Wydawnictwo: Uroboros
Data wydania: 2021-11-24
Kategoria: Fantasy/SF
ISBN:
Liczba stron: 480
Tytuł oryginału: A Court of Silver Flames
Język oryginału: angielski
Tłumaczenie: Małgorzata Fabianowska, Anna Szumacher
Jako miłośnik fantastyki już nie raz słyszałem o amerykańskiej autorce, o serii Szklany Tron, a także o cyklu Dwór cierni i róż. Nigdy wcześniej nie miałem jednak okazji sięgnąć po żadną z powyższych książek. Aż do dziś, kiedy to w moje ręce wpadł wspomniany Dwór srebrnych płomieni. Zdawałem sobie sprawę, że jest to tytuł skierowany bardziej do płci pięknej, ale nic nie mogło mnie przygotować na mordęgę, jaką okazała się być jego lektura.
Na dobry początek trzeba powiedzieć, że główną bohaterką poprzednich części cyklu była Feyra Archeron, a tym razem autorka skupia się na jej siostrze Neście.

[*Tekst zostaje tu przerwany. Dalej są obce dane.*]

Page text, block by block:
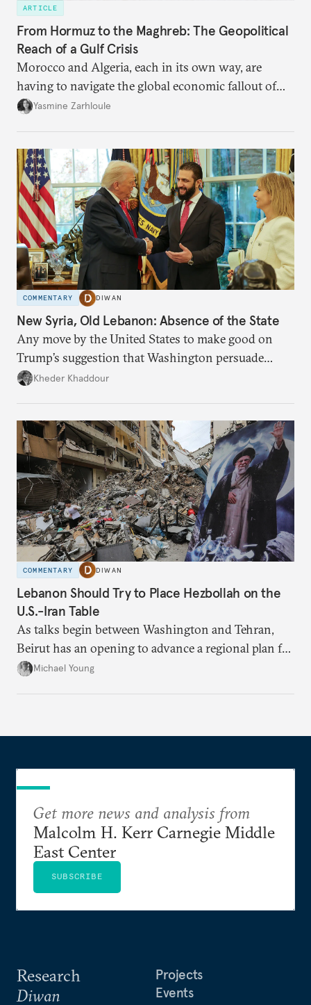
ARTICLE
From Hormuz to the Maghreb: The Geopolitical
Reach of a Gulf Crisis
Morocco and Algeria, each in its own way, are
having to navigate the global economic fallout of
the U.S.-Israeli military campaign against Iran.
Yasmine Zarhloule
COMMENTARY DIWAN
New Syria, Old Lebanon: Absence of the State
Any move by the United States to make good on
Trump’s suggestion that Washington persuade
Damascus to confront Hezbollah militarily would
Kheder Khaddour
COMMENTARY DIWAN
Lebanon Should Try to Place Hezbollah on the
U.S.-Iran Table
As talks begin between Washington and Tehran,
Beirut has an opening to advance a regional plan for
the party’s disarmament.
Michael Young
Research
Diwan
Projects
Events
Get more news and analysis from
Malcolm H. Kerr Carnegie Middle
East Center
SUBSCRIBE
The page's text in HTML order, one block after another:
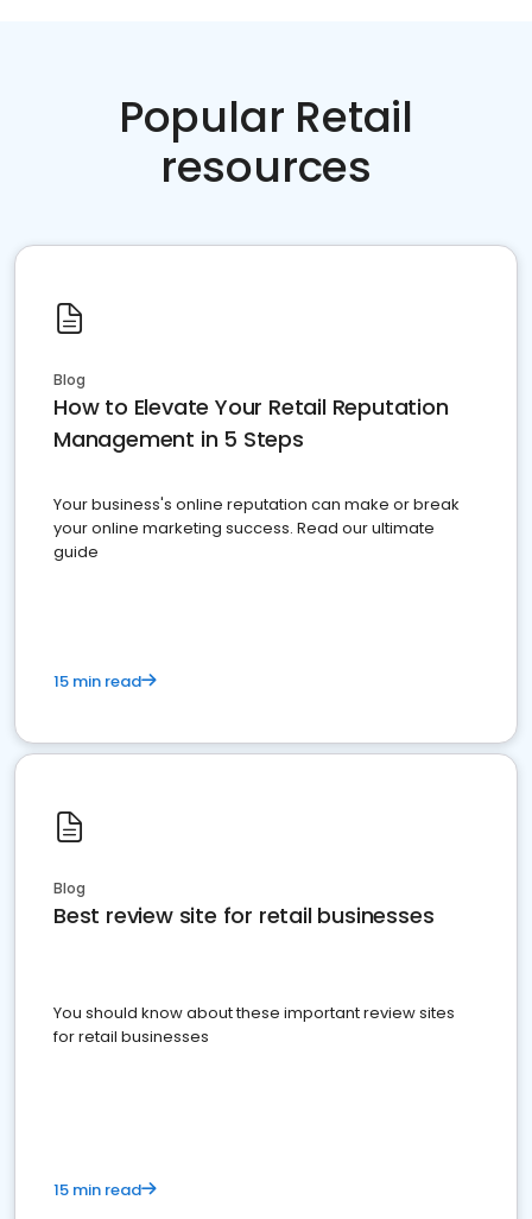
Popular Retail
resources
Blog
How to Elevate Your Retail Reputation
Management in 5 Steps
Your business's online reputation can make or break
your online marketing success. Read our ultimate
guide
15 min read
Blog
Best review site for retail businesses
You should know about these important review sites
for retail businesses
15 min read
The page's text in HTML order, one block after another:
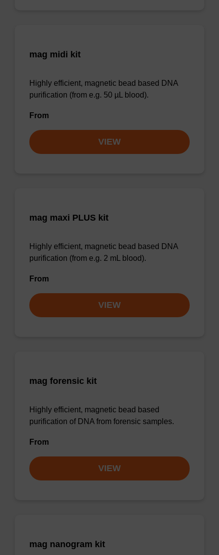
mag midi kit
Highly efficient, magnetic bead based DNA
purification (from e.g. 50 µL blood).
From
VIEW
mag maxi PLUS kit
Highly efficient, magnetic bead based DNA
purification (from e.g. 2 mL blood).
From
VIEW
mag forensic kit
Highly efficient, magnetic bead based
purification of DNA from forensic samples.
From
VIEW
mag nanogram kit
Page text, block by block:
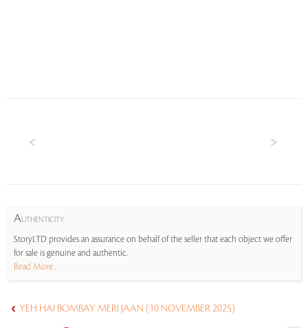
AUTHENTICITY
StoryLTD provides an assurance on behalf of the seller that each object we offer
for sale is genuine and authentic.
Read More...
YEH HAI BOMBAY MERI JAAN (10 NOVEMBER 2025)
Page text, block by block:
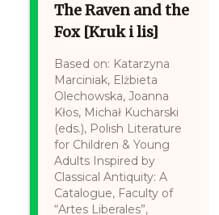
The Raven and the
Fox [Kruk i lis]
Based on: Katarzyna
Marciniak, Elżbieta
Olechowska, Joanna
Kłos, Michał Kucharski
(eds.), Polish Literature
for Children & Young
Adults Inspired by
Classical Antiquity: A
Catalogue, Faculty of
“Artes Liberales”,
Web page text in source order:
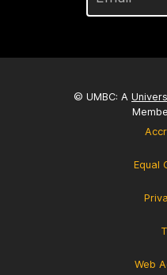
© UMBC: A
Equal
Web
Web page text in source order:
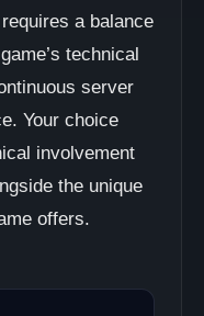
a balance
technical
server
Your choice
involvement
the unique
offers.
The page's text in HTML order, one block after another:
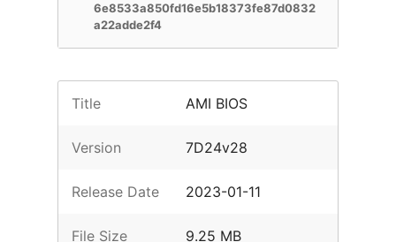
6e8533a850fd16e5b18373fe87d0832
a22adde2f4
Title AMI BIOS
Version 7D24v28
Release Date 2023-01-11
File Size 9.25 MB
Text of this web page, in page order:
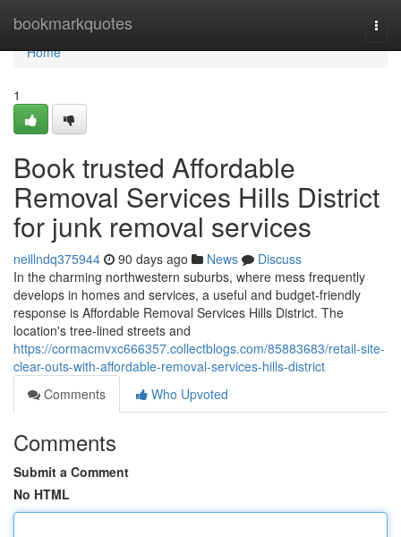
bookmarkquotes
Home
Home
1
Book trusted Affordable
Removal Services Hills District
for junk removal services
neillndq375944 90 days ago News
Discuss
In the charming northwestern suburbs, where mess frequently
develops in homes and services, a useful and budget-friendly
response is Affordable Removal Services Hills District. The
location's tree-lined streets and
https://cormacmvxc666357.collectblogs.com/85883683/retail-site-
clear-outs-with-affordable-removal-services-hills-district
Comments
Who Upvoted
Comments
Submit a Comment
No HTML
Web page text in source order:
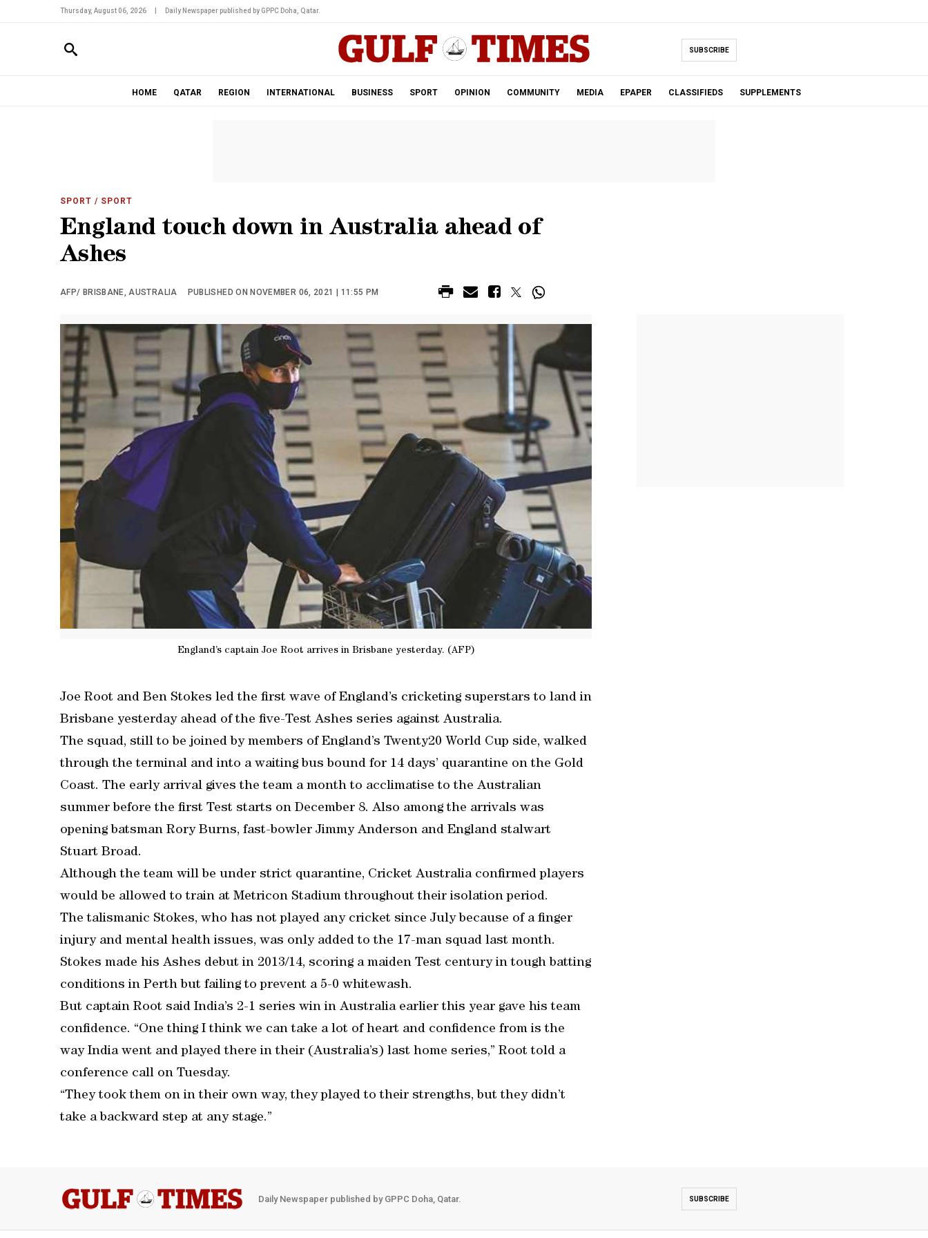
Thursday, August 06, 2026 Daily Newspaper published by GPPC Doha, Qatar.
SUBSCRIBE
HOME QATAR REGION INTERNATIONAL BUSINESS SPORT OPINION COMMUNITY MEDIA EPAPER CLASSIFIEDS SUPPLEMENTS
SPORT / SPORT
England touch down in Australia ahead of
Ashes
AFP/ BRISBANE, AUSTRALIA PUBLISHED ON NOVEMBER 06, 2021 | 11:55 PM
England’s captain Joe Root arrives in Brisbane yesterday. (AFP)
Joe Root and Ben Stokes led the first wave of England’s cricketing superstars to land in
Brisbane yesterday ahead of the five-Test Ashes series against Australia.
The squad, still to be joined by members of England’s Twenty20 World Cup side, walked
through the terminal and into a waiting bus bound for 14 days’ quarantine on the Gold
Coast. The early arrival gives the team a month to acclimatise to the Australian
summer before the first Test starts on December 8. Also among the arrivals was
opening batsman Rory Burns, fast-bowler Jimmy Anderson and England stalwart
Stuart Broad.
Although the team will be under strict quarantine, Cricket Australia confirmed players
would be allowed to train at Metricon Stadium throughout their isolation period.
The talismanic Stokes, who has not played any cricket since July because of a finger
injury and mental health issues, was only added to the 17-man squad last month.
Stokes made his Ashes debut in 2013/14, scoring a maiden Test century in tough batting
conditions in Perth but failing to prevent a 5-0 whitewash.
But captain Root said India’s 2-1 series win in Australia earlier this year gave his team
confidence. “One thing I think we can take a lot of heart and confidence from is the
way India went and played there in their (Australia’s) last home series,” Root told a
conference call on Tuesday.
“They took them on in their own way, they played to their strengths, but they didn’t
take a backward step at any stage.”
Daily Newspaper published by GPPC Doha, Qatar. SUBSCRIBE
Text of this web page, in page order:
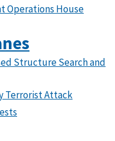
Operations House
Structure Search and
Terrorist Attack
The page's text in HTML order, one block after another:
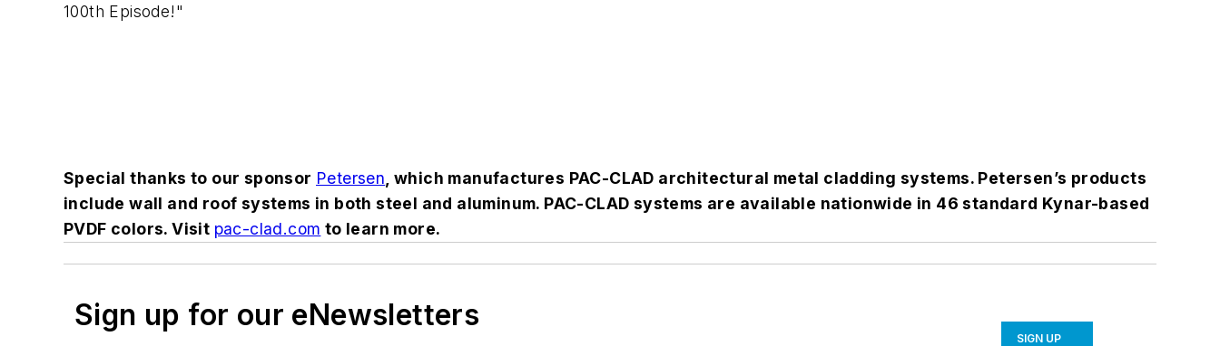
100th Episode!"
Special thanks to our sponsor Petersen , which manufactures PAC-CLAD architectural metal cladding systems. Petersen’s products
include wall and roof systems in both steel and aluminum. PAC-CLAD systems are available nationwide in 46 standard Kynar-based
PVDF colors. Visit pac-clad.com to learn more.
Sign up for our eNewsletters
SIGN UP
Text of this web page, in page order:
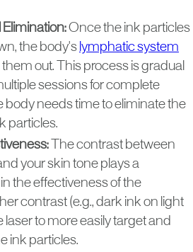
Elimination:Once the ink particles
the body's lymphatic system
out. This process is gradual
sessions for complete
body needs time to eliminate the
particles.
The contrast between
your skin tone plays a
the effectiveness of the
contrast (e.g., dark ink on light
laser to more easily target and
ink particles.
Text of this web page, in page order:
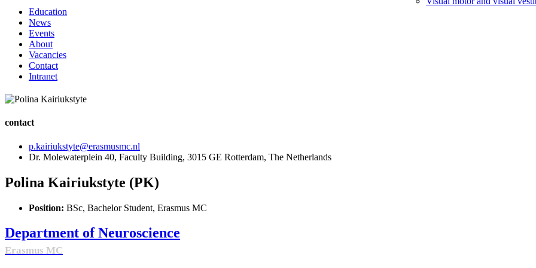
Education
News
Events
About
Vacancies
Contact
Intranet
contact
p.kairiukstyte@erasmusmc.nl
Dr. Molewaterplein 40, Faculty Building, 3015 GE Rotterdam, The Netherlands
Polina Kairiukstyte (PK)
Position: BSc, Bachelor Student, Erasmus MC
Department of Neuroscience
Erasmus MC
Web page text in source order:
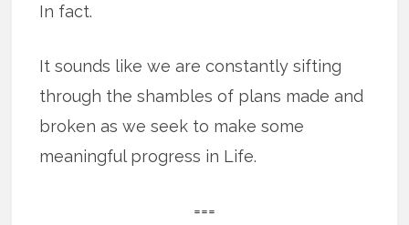
In fact.
It sounds like we are constantly sifting
through the shambles of plans made and
broken as we seek to make some
meaningful progress in Life.
===
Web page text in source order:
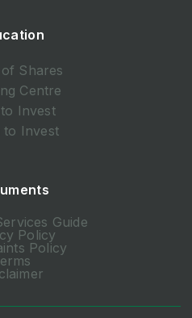
Shares
Centre
Invest
to Invest
Guide
Policy
Policy
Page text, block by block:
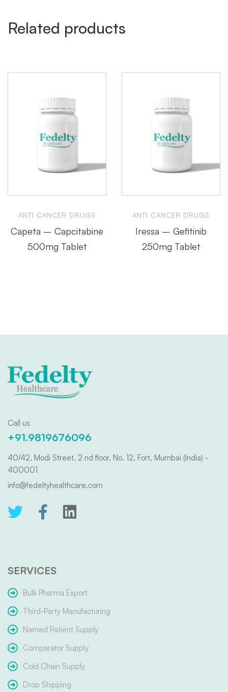
Related products
ANTI CANCER DRUGS
Capeta – Capcitabine
500mg Tablet
ANTI CANCER DRUGS
Iressa – Gefitinib
250mg Tablet
Call us
+91.9819676096
40/42, Modi Street, 2 nd floor, No. 12, Fort, Mumbai (India) -
400001
info@fedeltyhealthcare.com
SERVICES
Bulk Pharma Export
Third-Party Manufacturing
Named Patient Supply
Comparator Supply
Cold Chain Supply
Drop Shipping
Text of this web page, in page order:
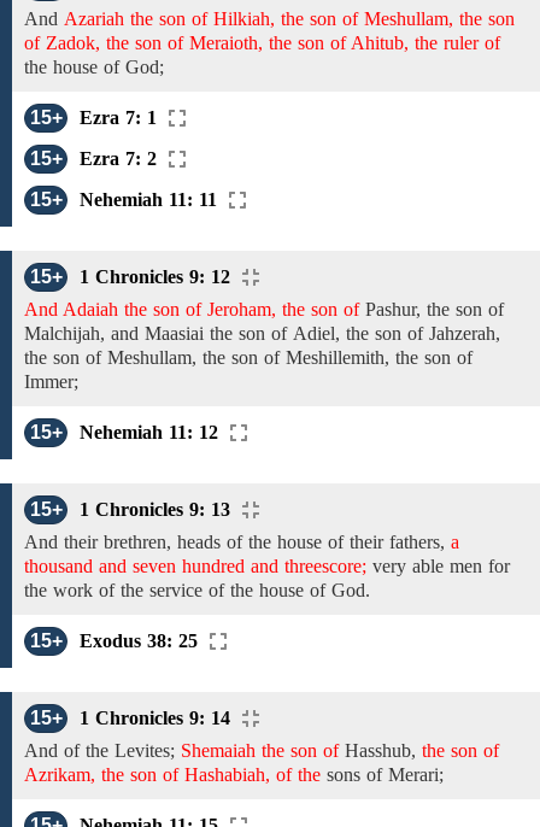
And Azariah the son of Hilkiah, the son of Meshullam, the son
of Zadok, the son of Meraioth, the son of Ahitub, the ruler of
the house of God;
15+
Ezra 7: 1
15+
Ezra 7: 2
15+
Nehemiah 11: 11
15+
1 Chronicles 9: 12
And Adaiah the son of Jeroham, the son of Pashur, the son of
Malchijah, and Maasiai the son of Adiel, the son ofJahzerah,
the son of Meshullam, the son ofMeshillemith, the son of
Immer;
15+ Nehemiah 11: 12
15+
1 Chronicles 9: 13
And their brethren, heads of the house of their fathers, a
thousand and seven hundred and threescore; very able men for
the work of the service of the house of God.
15+ Exodus 38: 25
15+
1 Chronicles 9: 14
And of the Levites; Shemaiah the son ofHasshub, the son of
Azrikam, the son of Hashabiah, of the sons of Merari;
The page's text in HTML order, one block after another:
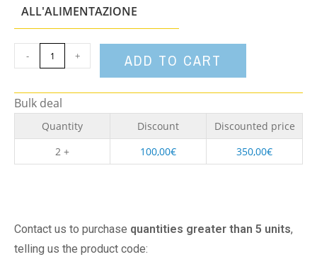
ALL'ALIMENTAZIONE
- + ADD TO CART
Bulk deal
Quantity Discount
Discounted price
2 +
100,00€ 350,00€
Contact us to purchase quantities greater than 5 units,
telling us the product code:
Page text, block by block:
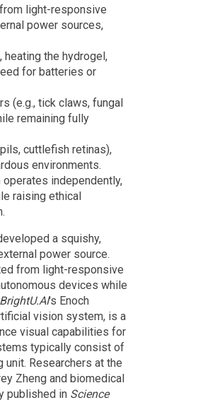
light-responsive
power sources,
heating the hydrogel,
for batteries or
(e.g., tick claws, fungal
remaining fully
cuttlefish retinas),
environments.
independently,
raising ethical
a squishy,
power source.
from light-responsive
devices while
BrightU.AI's Enoch
vision system, is a
visual capabilities for
typically consist of
Researchers at the
Zheng and biomedical
published in Science
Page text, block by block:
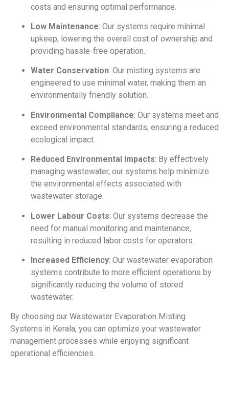
costs and ensuring optimal performance.
Low Maintenance: Our systems require minimal
upkeep, lowering the overall cost of ownership and
providing hassle-free operation.
Water Conservation: Our misting systems are
engineered to use minimal water, making them an
environmentally friendly solution.
Environmental Compliance: Our systems meet and
exceed environmental standards, ensuring a reduced
ecological impact.
Reduced Environmental Impacts: By effectively
managing wastewater, our systems help minimize
the environmental effects associated with
wastewater storage.
Lower Labour Costs: Our systems decrease the
need for manual monitoring and maintenance,
resulting in reduced labor costs for operators.
Increased Efficiency: Our wastewater evaporation
systems contribute to more efficient operations by
significantly reducing the volume of stored
wastewater.
By choosing our Wastewater Evaporation Misting
Systems in Kerala, you can optimize your wastewater
management processes while enjoying significant
operational efficiencies.
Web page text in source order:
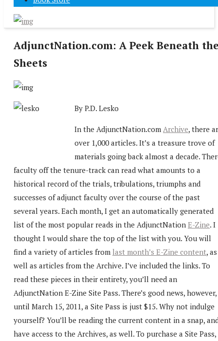
AdjunctNation.com: A Peek Beneath
Sheets
By P.D. Lesko
In the AdjunctNation.com Archive, there
over 1,000 articles. It’s a treasure trove of
materials going back almost a decade.
faculty off the tenure-track can read what amounts to a
historical record of the trials, tribulations, triumphs and
successes of adjunct faculty over the course of the past
several years. Each month, I get an automatically generated
list of the most popular reads in the AdjunctNation E-Zine. I
thought I would share the top of the list with you. You will
find a variety of articles from last month’s E-Zine content, as
well as articles from the Archive. I’ve included the links. To
read these pieces in their entirety, you’ll need an
AdjunctNation E-Zine Site Pass. There’s good news, however,
until March 15, 2011, a Site Pass is just $15. Why not indulge
yourself? You’ll be reading the current content in a snap,
have access to the Archives, as well. To purchase a Site Pass,
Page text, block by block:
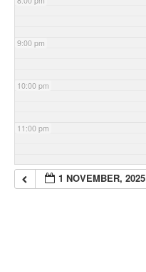
9:00 pm
10:00 pm
11:00 pm
1 NOVEMBER, 2025
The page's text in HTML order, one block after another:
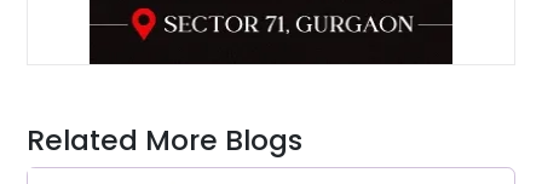
Related More Blogs
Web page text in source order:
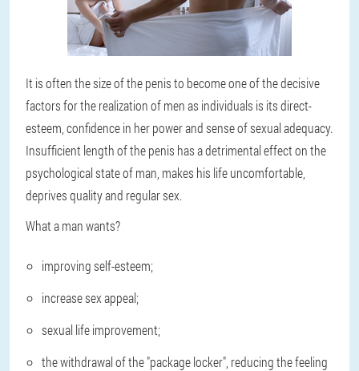
It is often the size of the penis to become one of the decisive
factors for the realization of men as individuals is its direct-
esteem, confidence in her power and sense of sexual adequacy.
Insufficient length of the penis has a detrimental effect on the
psychological state of man, makes his life uncomfortable,
deprives quality and regular sex.
What a man wants?
improving self-esteem;
increase sex appeal;
sexual life improvement;
the withdrawal of the "package locker", reducing the feeling

Ta doświadczyła traumatycznych przeżyć podczas wojny z królestwem Hybernii oraz starcia z mrocznym Kościejem. Przede wszystkim chodzi o śmierć ojca, która mocno się na niej odbiła. Teraz obserwujemy bohaterkę i jej próby poradzenia sobie z pełnym chaosu życiem.
Dwór srebrnych płomieni opowiada nam zatem o poważnym temacie, jakim jest radzenie sobie z tragedią. Traktowałbym to jako wielki plus książki, gdyby nie fakt jak ta historia została opakowana. W zasadzie śledzimy kolejne dni z życia Nesty. Jest zmęczona, wypalona i ma dość wszystkich. Smutki leczy alkoholem i przygodnim seksem. Nie potrafi spojrzeć prawdzie w oczy i jest nieprzewidywalna. Wszelkie próby wyciągnięcia do niej pomocnej ręki przez przyjaciół traktuje jak swego rodzaju karę.
Ten stan ciągnie się strasznie długo. Ma się wrażenie, że autorka „leje wodę” i na tym etapie nie wie gdzie historia ma zmierzać. Ten dłużący się czas spędzony z Nestą wypełnia jej pracą w bibliotece, rozmowami z zaczarowanym domem i w końcu seksem z wojownikiem Kasjanem. W pewnym momencie wydawało mi się wręcz, że to właśnie ich seksualne podrygi są głównym wątkiem książki. Szkoda tylko, że ich opis przypomina bardziej scenariusz kiepskiego porno, aniżeli skomplikowaną relację dwójki osób, które nie do końca rozumieją własne uczucia.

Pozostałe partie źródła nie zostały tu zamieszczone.